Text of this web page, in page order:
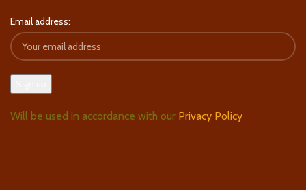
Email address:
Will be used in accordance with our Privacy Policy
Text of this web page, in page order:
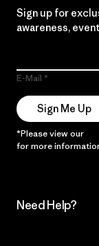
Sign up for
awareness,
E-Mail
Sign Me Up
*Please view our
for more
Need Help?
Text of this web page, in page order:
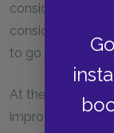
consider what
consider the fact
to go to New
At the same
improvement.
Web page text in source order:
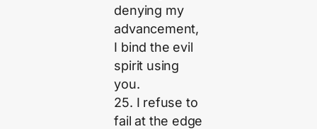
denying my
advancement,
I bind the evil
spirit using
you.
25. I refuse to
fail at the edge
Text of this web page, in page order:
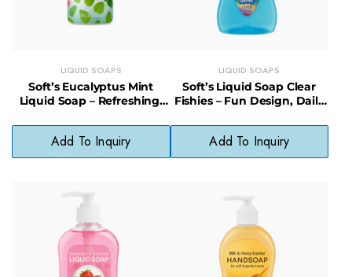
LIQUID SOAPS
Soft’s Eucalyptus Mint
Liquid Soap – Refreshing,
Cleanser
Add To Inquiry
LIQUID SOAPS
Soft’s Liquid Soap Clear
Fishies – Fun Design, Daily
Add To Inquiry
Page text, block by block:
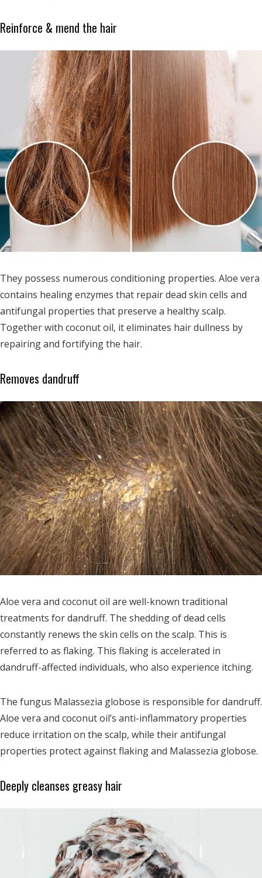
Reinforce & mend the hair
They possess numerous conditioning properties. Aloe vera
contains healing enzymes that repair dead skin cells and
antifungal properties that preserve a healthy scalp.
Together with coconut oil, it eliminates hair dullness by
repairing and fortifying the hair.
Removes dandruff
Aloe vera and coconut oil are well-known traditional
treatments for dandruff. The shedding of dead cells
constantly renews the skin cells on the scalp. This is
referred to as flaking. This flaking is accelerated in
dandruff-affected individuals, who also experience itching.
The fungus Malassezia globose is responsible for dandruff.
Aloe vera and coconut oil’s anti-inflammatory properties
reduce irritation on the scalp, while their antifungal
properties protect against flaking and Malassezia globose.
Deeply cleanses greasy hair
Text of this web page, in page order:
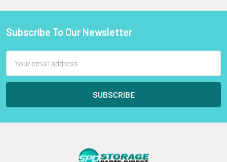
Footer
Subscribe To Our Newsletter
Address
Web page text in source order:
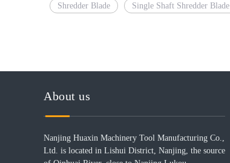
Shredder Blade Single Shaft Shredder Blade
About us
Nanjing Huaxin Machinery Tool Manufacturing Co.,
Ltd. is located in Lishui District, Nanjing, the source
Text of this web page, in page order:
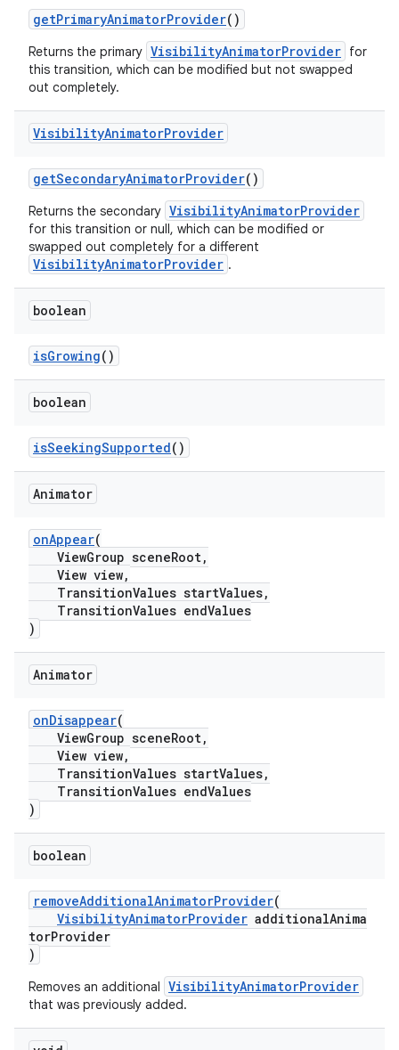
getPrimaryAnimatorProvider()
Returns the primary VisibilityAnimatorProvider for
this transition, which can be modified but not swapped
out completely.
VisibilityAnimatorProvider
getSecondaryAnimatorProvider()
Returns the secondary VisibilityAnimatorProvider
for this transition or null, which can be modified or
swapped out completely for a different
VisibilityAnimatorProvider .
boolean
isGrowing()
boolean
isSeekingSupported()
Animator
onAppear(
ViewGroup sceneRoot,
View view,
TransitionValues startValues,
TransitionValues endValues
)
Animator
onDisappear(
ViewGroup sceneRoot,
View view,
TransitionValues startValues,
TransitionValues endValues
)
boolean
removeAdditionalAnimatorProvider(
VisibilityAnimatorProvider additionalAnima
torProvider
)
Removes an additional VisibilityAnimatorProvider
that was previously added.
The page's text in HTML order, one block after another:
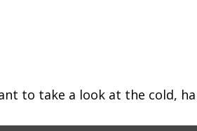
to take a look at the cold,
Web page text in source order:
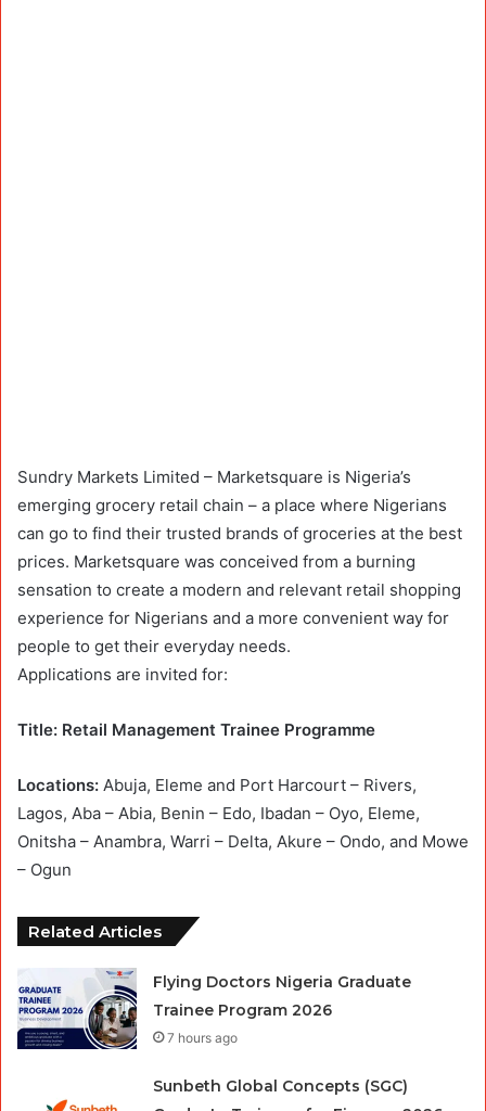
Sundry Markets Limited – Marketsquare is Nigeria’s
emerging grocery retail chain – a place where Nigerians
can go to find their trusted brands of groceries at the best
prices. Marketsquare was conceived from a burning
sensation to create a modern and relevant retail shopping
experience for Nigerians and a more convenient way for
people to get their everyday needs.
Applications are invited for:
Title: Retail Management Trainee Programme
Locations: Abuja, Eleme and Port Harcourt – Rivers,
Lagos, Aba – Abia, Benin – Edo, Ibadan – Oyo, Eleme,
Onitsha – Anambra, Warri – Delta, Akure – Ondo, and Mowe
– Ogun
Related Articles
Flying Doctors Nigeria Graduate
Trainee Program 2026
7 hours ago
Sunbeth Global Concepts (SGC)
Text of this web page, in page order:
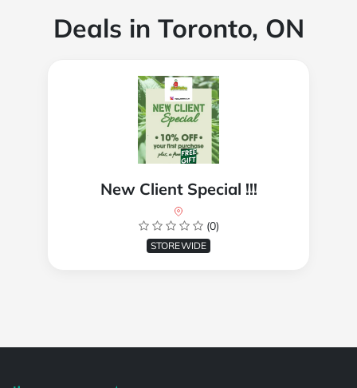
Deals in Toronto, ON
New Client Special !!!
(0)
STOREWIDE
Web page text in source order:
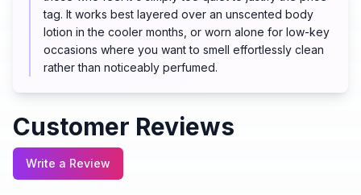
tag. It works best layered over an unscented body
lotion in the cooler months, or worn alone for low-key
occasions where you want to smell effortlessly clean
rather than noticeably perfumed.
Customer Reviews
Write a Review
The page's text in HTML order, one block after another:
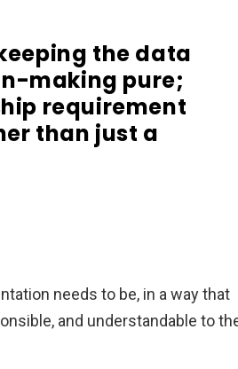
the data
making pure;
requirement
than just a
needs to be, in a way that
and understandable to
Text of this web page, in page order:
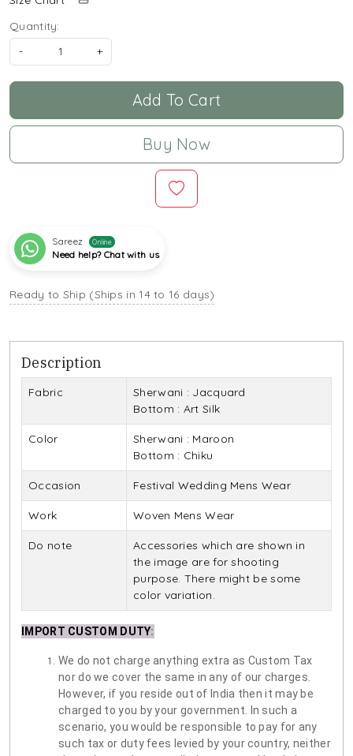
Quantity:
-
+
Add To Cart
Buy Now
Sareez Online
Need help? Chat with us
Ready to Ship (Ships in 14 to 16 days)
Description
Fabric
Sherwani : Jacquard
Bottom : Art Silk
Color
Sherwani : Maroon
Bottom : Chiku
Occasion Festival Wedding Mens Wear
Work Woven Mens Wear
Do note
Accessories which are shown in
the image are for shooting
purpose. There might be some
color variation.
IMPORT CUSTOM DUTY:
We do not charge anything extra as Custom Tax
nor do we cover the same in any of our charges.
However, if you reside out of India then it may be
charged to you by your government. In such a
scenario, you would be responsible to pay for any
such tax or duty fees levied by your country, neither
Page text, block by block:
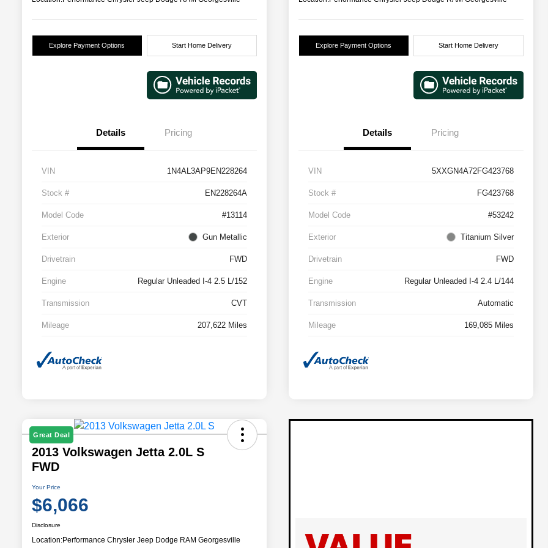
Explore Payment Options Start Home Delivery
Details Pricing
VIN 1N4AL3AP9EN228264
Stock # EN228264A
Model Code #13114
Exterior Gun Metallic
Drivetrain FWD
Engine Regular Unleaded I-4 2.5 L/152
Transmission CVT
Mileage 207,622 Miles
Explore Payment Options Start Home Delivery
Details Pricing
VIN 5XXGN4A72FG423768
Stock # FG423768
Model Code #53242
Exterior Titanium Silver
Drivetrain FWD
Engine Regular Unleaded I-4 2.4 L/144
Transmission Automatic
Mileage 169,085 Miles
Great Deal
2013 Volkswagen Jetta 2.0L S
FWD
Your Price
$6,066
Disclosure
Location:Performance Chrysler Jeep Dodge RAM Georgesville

# THE TASK
Copy the lines above exactly, starting with the line that contains "can go to find" and ending with the line that contains "tag. It works", and leave out any pictures.

# SOLVED PROBLEM
can go to find their trusted brands of groceries at the best
prices. Marketsquare was conceived from a burning
sensation to create a modern and relevant retail shopping
experience for Nigerians and a more convenient way for
people to get their everyday needs.
Applications are invited for:
Title: Retail Management Trainee Programme
Locations: Abuja, Eleme and Port Harcourt – Rivers,
Lagos, Aba – Abia, Benin – Edo, Ibadan – Oyo, Eleme,
Onitsha – Anambra, Warri – Delta, Akure – Ondo, and Mowe
– Ogun
Related Articles
Flying Doctors Nigeria Graduate
Trainee Program 2026
7 hours ago
Sunbeth Global Concepts (SGC)
Text of this web page, in page order:
Deals in Toronto, ON
New Client Special !!!
(0)
STOREWIDE
Web page text in source order:
tag. It works best layered over an unscented body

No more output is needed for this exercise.